WORK REQUEST
Word-for-word transcription: reproduce all of the data, but not the pictures.

COLLECTED DATA
__________
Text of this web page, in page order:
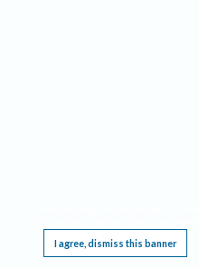
I agree, dismiss this banner
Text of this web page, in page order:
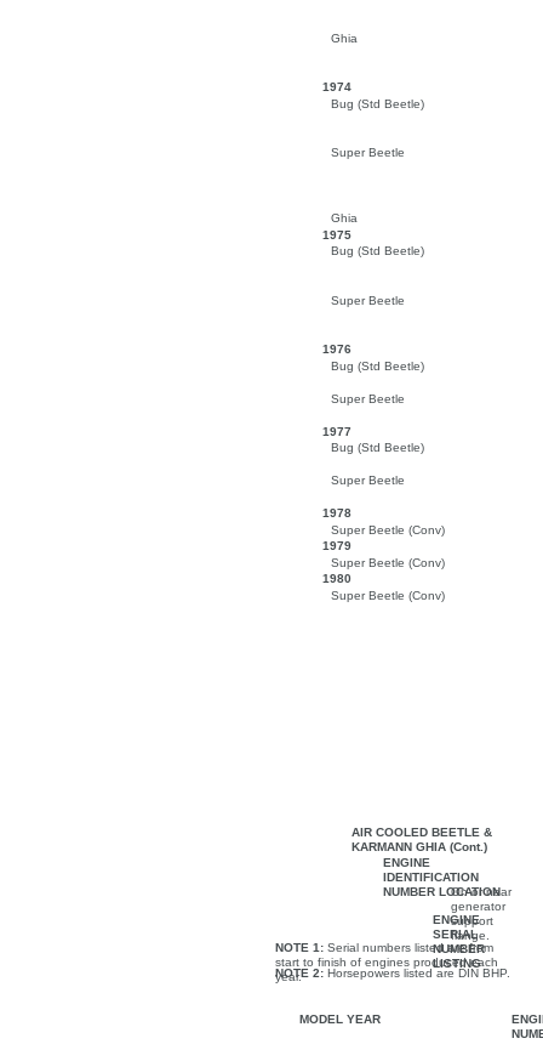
__________
RESPONSE FOR THIS EXERCISE
Text of this web page, in page order:
I agree, dismiss this banner
Text of this web page, in page order:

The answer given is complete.